§ **WORK TO BE COMPLETED**:
Faithfully repeat each entry below, minus the pictures.

§ **SUPPLIED RECORDS**:
>>>
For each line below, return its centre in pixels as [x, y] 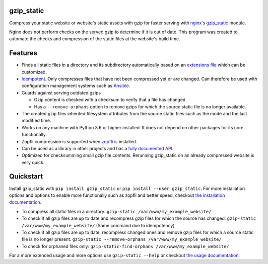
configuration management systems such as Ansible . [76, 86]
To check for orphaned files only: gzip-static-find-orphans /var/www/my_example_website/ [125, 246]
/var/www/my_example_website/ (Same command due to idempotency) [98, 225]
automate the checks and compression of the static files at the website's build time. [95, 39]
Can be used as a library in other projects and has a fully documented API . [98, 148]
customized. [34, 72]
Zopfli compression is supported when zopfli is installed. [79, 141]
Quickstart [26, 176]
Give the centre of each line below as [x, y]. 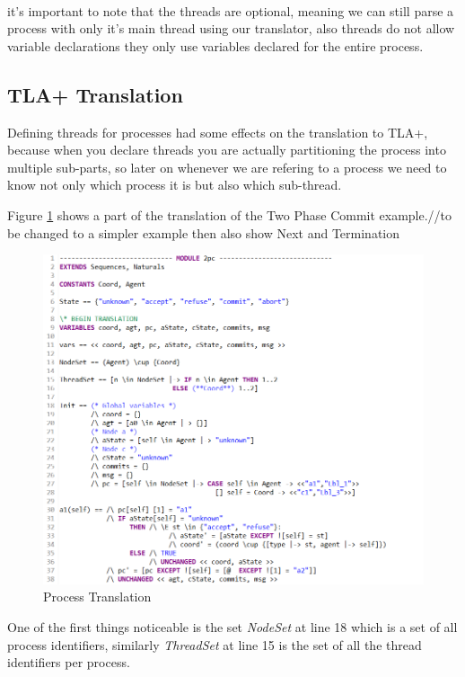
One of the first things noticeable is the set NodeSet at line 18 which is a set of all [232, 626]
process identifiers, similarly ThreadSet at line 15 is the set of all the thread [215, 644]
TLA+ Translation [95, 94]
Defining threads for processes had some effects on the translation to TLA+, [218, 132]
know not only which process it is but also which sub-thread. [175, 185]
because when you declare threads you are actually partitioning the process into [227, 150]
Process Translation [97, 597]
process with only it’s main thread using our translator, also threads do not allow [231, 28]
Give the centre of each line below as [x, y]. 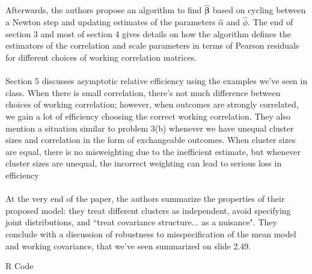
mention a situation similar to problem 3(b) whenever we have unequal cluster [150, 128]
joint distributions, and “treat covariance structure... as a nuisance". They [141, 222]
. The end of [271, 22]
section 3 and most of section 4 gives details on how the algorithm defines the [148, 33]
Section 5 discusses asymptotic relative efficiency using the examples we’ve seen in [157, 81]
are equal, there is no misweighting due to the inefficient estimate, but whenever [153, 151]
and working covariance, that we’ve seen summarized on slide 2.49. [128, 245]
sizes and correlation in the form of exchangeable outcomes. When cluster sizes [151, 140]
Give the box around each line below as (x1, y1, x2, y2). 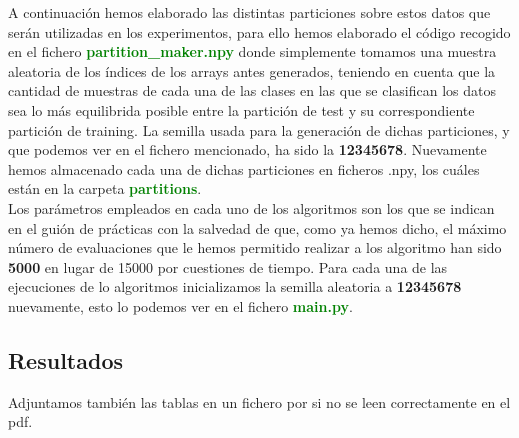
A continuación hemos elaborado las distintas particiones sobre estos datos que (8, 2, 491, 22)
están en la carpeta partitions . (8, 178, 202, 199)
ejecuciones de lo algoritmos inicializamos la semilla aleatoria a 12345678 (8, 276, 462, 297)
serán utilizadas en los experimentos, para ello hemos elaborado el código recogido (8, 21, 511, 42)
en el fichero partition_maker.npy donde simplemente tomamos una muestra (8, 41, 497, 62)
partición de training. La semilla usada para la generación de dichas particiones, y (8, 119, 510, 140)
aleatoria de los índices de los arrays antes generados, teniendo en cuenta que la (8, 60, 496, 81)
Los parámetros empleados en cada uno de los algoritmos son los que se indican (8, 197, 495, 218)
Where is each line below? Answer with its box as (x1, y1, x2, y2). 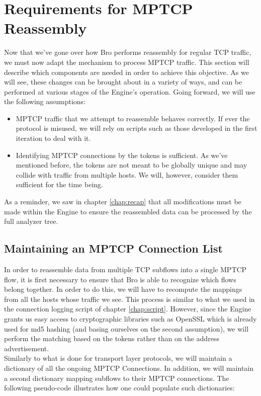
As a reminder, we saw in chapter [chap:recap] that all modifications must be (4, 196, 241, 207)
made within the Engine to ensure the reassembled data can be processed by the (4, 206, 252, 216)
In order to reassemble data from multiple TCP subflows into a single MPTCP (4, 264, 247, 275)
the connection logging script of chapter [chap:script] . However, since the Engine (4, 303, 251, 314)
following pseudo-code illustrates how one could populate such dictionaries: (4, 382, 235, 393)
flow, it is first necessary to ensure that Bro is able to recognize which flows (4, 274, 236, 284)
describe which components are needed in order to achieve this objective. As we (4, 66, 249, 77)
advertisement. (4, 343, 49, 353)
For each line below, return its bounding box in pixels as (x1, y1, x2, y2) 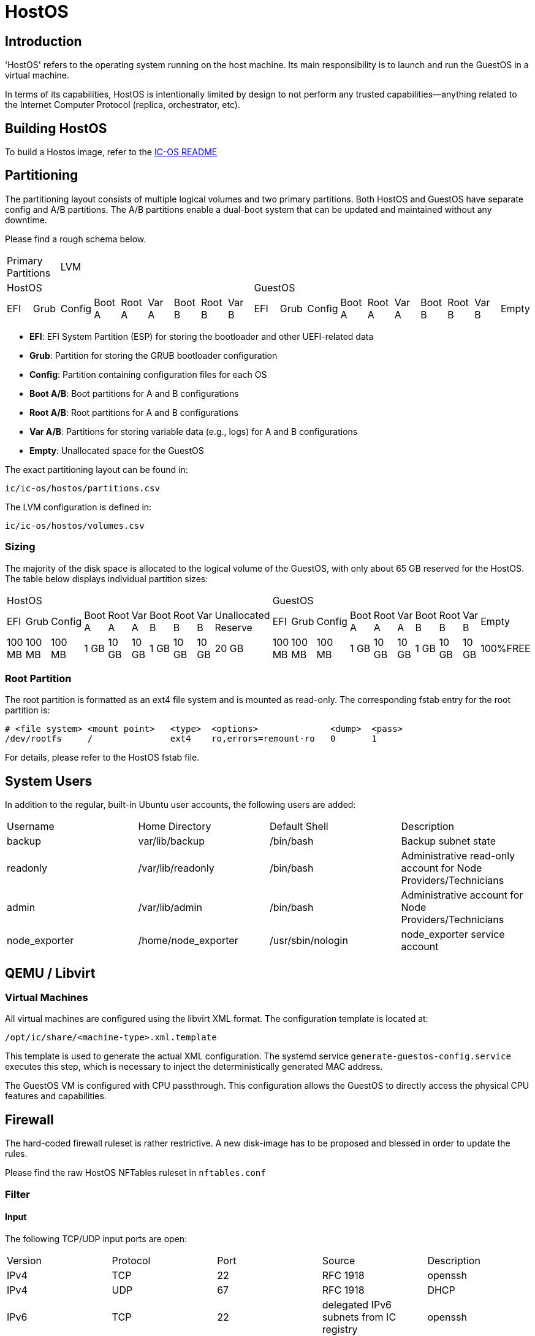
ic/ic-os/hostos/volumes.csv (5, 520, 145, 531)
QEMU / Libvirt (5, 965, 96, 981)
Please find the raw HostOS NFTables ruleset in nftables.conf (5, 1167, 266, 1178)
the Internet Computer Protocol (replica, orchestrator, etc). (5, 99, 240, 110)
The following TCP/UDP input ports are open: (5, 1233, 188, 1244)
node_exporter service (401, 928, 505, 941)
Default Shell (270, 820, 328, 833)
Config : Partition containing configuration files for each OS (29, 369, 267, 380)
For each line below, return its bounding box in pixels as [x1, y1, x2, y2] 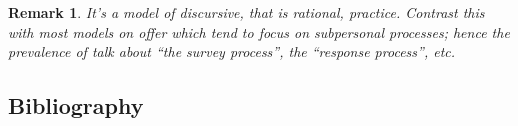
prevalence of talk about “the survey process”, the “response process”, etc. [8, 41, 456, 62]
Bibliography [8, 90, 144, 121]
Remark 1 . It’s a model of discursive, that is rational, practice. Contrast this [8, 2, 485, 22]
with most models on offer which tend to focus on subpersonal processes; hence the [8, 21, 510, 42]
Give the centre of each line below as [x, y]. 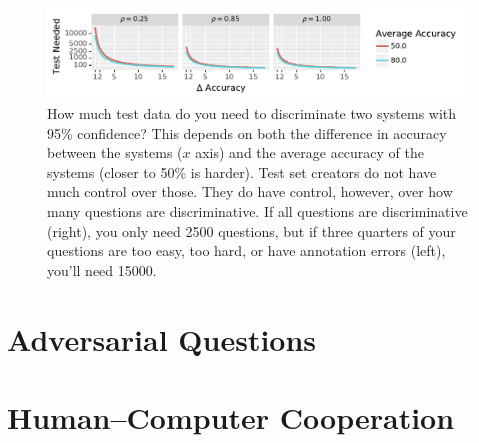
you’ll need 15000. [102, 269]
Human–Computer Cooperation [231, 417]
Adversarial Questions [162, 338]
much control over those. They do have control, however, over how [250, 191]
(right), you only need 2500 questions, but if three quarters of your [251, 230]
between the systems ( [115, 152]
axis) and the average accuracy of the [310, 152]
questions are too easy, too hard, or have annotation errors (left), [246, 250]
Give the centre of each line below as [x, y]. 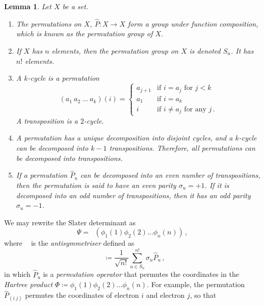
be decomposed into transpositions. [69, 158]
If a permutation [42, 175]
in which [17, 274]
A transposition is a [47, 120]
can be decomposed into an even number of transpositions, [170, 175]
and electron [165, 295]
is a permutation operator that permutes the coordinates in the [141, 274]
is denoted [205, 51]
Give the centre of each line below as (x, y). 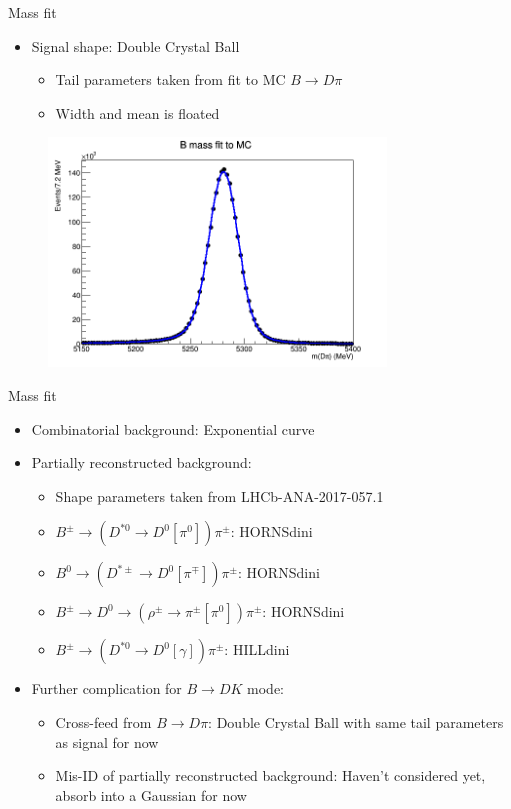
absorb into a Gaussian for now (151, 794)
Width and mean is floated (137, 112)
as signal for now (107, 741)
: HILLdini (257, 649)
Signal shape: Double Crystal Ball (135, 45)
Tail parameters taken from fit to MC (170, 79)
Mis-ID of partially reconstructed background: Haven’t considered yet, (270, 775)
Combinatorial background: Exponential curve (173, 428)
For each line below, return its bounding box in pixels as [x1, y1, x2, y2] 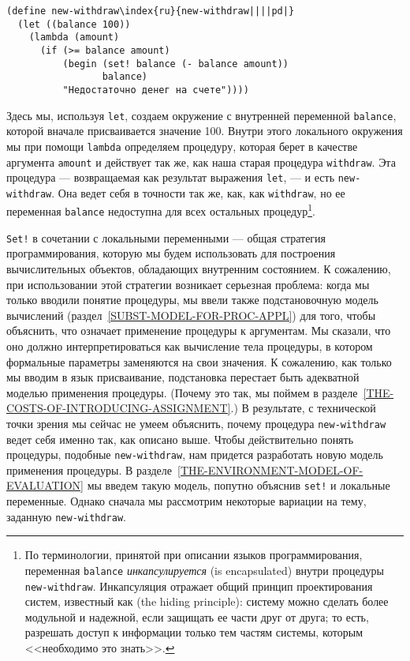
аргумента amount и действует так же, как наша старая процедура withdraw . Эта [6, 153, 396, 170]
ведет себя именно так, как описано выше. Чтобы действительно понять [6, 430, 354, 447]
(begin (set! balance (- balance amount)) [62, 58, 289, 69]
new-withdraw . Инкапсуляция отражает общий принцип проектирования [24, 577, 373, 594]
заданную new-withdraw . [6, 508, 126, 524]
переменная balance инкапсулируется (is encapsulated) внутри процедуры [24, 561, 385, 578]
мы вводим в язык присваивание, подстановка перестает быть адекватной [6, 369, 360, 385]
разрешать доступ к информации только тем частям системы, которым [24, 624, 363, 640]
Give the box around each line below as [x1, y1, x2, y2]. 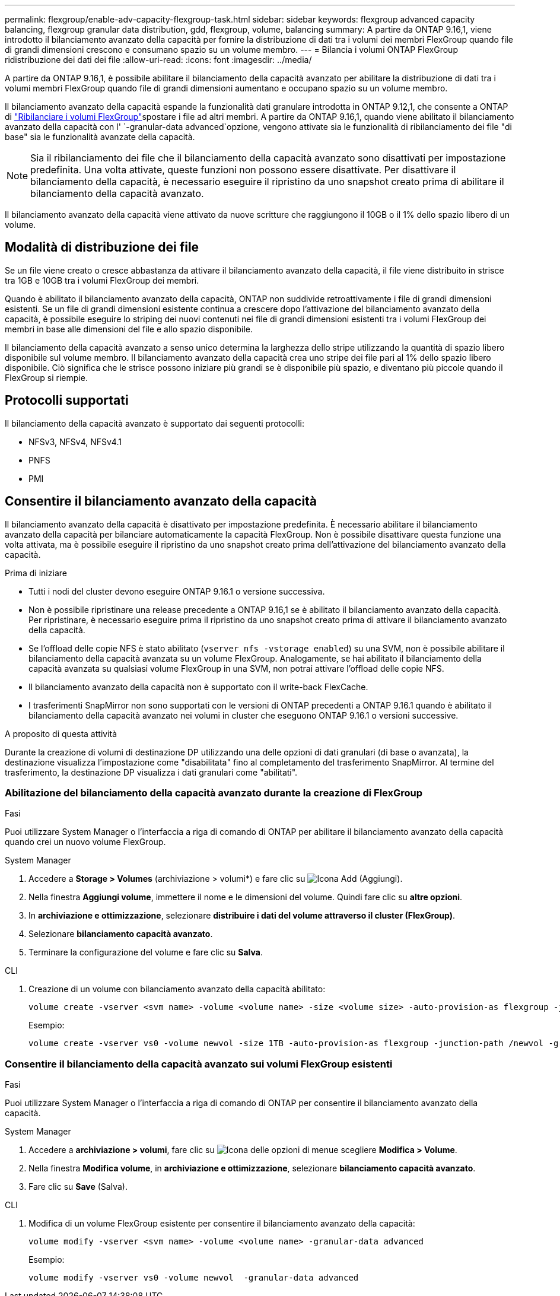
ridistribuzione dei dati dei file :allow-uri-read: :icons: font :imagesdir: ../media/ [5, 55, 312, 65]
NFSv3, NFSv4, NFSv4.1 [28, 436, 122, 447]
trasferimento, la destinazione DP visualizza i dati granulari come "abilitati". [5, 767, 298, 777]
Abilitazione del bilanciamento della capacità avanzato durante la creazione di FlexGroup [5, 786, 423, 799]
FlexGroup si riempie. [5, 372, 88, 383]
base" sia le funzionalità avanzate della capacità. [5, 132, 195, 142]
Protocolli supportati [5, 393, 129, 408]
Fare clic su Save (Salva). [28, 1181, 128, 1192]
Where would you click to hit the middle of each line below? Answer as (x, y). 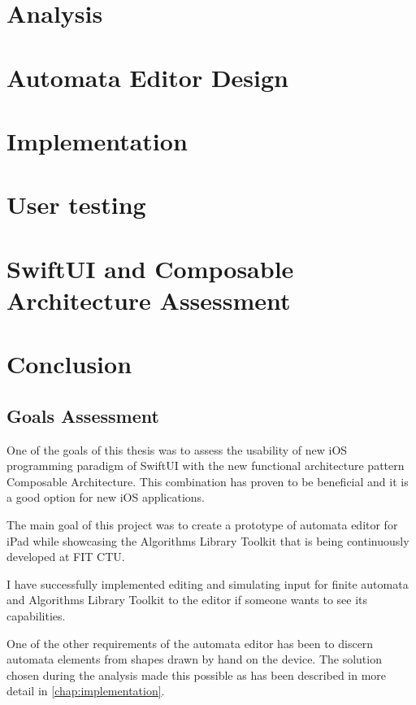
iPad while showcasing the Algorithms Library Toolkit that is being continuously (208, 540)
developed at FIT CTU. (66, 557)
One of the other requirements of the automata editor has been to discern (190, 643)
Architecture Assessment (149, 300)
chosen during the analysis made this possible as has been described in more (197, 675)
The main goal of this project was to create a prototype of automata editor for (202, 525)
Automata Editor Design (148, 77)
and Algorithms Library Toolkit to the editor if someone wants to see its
<<<
§ **WRITTEN SOLUTION**:
For each line below, return its centre in pixels as [x, y] 
configuration management systems such as Ansible . [76, 86]
To check for orphaned files only: gzip-static-find-orphans /var/www/my_example_website/ [125, 246]
/var/www/my_example_website/ (Same command due to idempotency) [98, 225]
automate the checks and compression of the static files at the website's build time. [95, 39]
Can be used as a library in other projects and has a fully documented API . [98, 148]
customized. [34, 72]
Zopfli compression is supported when zopfli is installed. [79, 141]
Quickstart [26, 176]
Give the centre of each line below as [x, y]. 
One of the first things noticeable is the set NodeSet at line 18 which is a set of all [232, 626]
process identifiers, similarly ThreadSet at line 15 is the set of all the thread [215, 644]
TLA+ Translation [95, 94]
Defining threads for processes had some effects on the translation to TLA+, [218, 132]
know not only which process it is but also which sub-thread. [175, 185]
because when you declare threads you are actually partitioning the process into [227, 150]
Process Translation [97, 597]
process with only it’s main thread using our translator, also threads do not allow [231, 28]
Give the centre of each line below as [x, y]. 
mention a situation similar to problem 3(b) whenever we have unequal cluster [150, 128]
joint distributions, and “treat covariance structure... as a nuisance". They [141, 222]
. The end of [271, 22]
section 3 and most of section 4 gives details on how the algorithm defines the [148, 33]
Section 5 discusses asymptotic relative efficiency using the examples we’ve seen in [157, 81]
are equal, there is no misweighting due to the inefficient estimate, but whenever [153, 151]
and working covariance, that we’ve seen summarized on slide 2.49. [128, 245]
sizes and correlation in the form of exchangeable outcomes. When cluster sizes [151, 140]
Give the box around each line below as (x1, y1, x2, y2). 
A continuación hemos elaborado las distintas particiones sobre estos datos que (8, 2, 491, 22)
están en la carpeta partitions . (8, 178, 202, 199)
ejecuciones de lo algoritmos inicializamos la semilla aleatoria a 12345678 (8, 276, 462, 297)
serán utilizadas en los experimentos, para ello hemos elaborado el código recogido (8, 21, 511, 42)
en el fichero partition_maker.npy donde simplemente tomamos una muestra (8, 41, 497, 62)
partición de training. La semilla usada para la generación de dichas particiones, y (8, 119, 510, 140)
aleatoria de los índices de los arrays antes generados, teniendo en cuenta que la (8, 60, 496, 81)
Los parámetros empleados en cada uno de los algoritmos son los que se indican (8, 197, 495, 218)
Where is each line below? Answer with its box as (x1, y1, x2, y2). 
As a reminder, we saw in chapter [chap:recap] that all modifications must be (4, 196, 241, 207)
made within the Engine to ensure the reassembled data can be processed by the (4, 206, 252, 216)
In order to reassemble data from multiple TCP subflows into a single MPTCP (4, 264, 247, 275)
the connection logging script of chapter [chap:script] . However, since the Engine (4, 303, 251, 314)
following pseudo-code illustrates how one could populate such dictionaries: (4, 382, 235, 393)
flow, it is first necessary to ensure that Bro is able to recognize which flows (4, 274, 236, 284)
describe which components are needed in order to achieve this objective. As we (4, 66, 249, 77)
advertisement. (4, 343, 49, 353)
For each line below, return its bounding box in pixels as (x1, y1, x2, y2) 
ic/ic-os/hostos/volumes.csv (5, 520, 145, 531)
QEMU / Libvirt (5, 965, 96, 981)
Please find the raw HostOS NFTables ruleset in nftables.conf (5, 1167, 266, 1178)
the Internet Computer Protocol (replica, orchestrator, etc). (5, 99, 240, 110)
The following TCP/UDP input ports are open: (5, 1233, 188, 1244)
node_exporter service (401, 928, 505, 941)
Default Shell (270, 820, 328, 833)
Config : Partition containing configuration files for each OS (29, 369, 267, 380)
For each line below, return its bounding box in pixels as [x1, y1, x2, y2] 
prevalence of talk about “the survey process”, the “response process”, etc. [8, 41, 456, 62]
Bibliography [8, 90, 144, 121]
Remark 1 . It’s a model of discursive, that is rational, practice. Contrast this [8, 2, 485, 22]
with most models on offer which tend to focus on subpersonal processes; hence the [8, 21, 510, 42]
Give the centre of each line below as [x, y]. 
you’ll need 15000. [102, 269]
Human–Computer Cooperation [231, 417]
Adversarial Questions [162, 338]
much control over those. They do have control, however, over how [250, 191]
(right), you only need 2500 questions, but if three quarters of your [251, 230]
between the systems ( [115, 152]
axis) and the average accuracy of the [310, 152]
questions are too easy, too hard, or have annotation errors (left), [246, 250]
Give the centre of each line below as [x, y]. 
be decomposed into transpositions. [69, 158]
If a permutation [42, 175]
in which [17, 274]
A transposition is a [47, 120]
can be decomposed into an even number of transpositions, [170, 175]
and electron [165, 295]
is a permutation operator that permutes the coordinates in the [141, 274]
is denoted [205, 51]
Give the centre of each line below as (x, y). 
absorb into a Gaussian for now (151, 794)
Width and mean is floated (137, 112)
as signal for now (107, 741)
: HILLdini (257, 649)
Signal shape: Double Crystal Ball (135, 45)
Tail parameters taken from fit to MC (170, 79)
Mis-ID of partially reconstructed background: Haven’t considered yet, (270, 775)
Combinatorial background: Exponential curve (173, 428)
For each line below, return its bounding box in pixels as [x1, y1, x2, y2] 
аргумента amount и действует так же, как наша старая процедура withdraw . Эта [6, 153, 396, 170]
ведет себя именно так, как описано выше. Чтобы действительно понять [6, 430, 354, 447]
(begin (set! balance (- balance amount)) [62, 58, 289, 69]
new-withdraw . Инкапсуляция отражает общий принцип проектирования [24, 577, 373, 594]
заданную new-withdraw . [6, 508, 126, 524]
переменная balance инкапсулируется (is encapsulated) внутри процедуры [24, 561, 385, 578]
мы вводим в язык присваивание, подстановка перестает быть адекватной [6, 369, 360, 385]
разрешать доступ к информации только тем частям системы, которым [24, 624, 363, 640]
Give the box around each line below as [x1, y1, x2, y2]. 
ridistribuzione dei dati dei file :allow-uri-read: :icons: font :imagesdir: ../media/ [5, 55, 312, 65]
NFSv3, NFSv4, NFSv4.1 [28, 436, 122, 447]
trasferimento, la destinazione DP visualizza i dati granulari come "abilitati". [5, 767, 298, 777]
Abilitazione del bilanciamento della capacità avanzato durante la creazione di FlexGroup [5, 786, 423, 799]
FlexGroup si riempie. [5, 372, 88, 383]
base" sia le funzionalità avanzate della capacità. [5, 132, 195, 142]
Protocolli supportati [5, 393, 129, 408]
Fare clic su Save (Salva). [28, 1181, 128, 1192]
Where would you click to hit the middle of each line below? Answer as (x, y). 
iPad while showcasing the Algorithms Library Toolkit that is being continuously (208, 540)
developed at FIT CTU. (66, 557)
One of the other requirements of the automata editor has been to discern (190, 643)
Architecture Assessment (149, 300)
chosen during the analysis made this possible as has been described in more (197, 675)
The main goal of this project was to create a prototype of automata editor for (202, 525)
Automata Editor Design (148, 77)
and Algorithms Library Toolkit to the editor if someone wants to see its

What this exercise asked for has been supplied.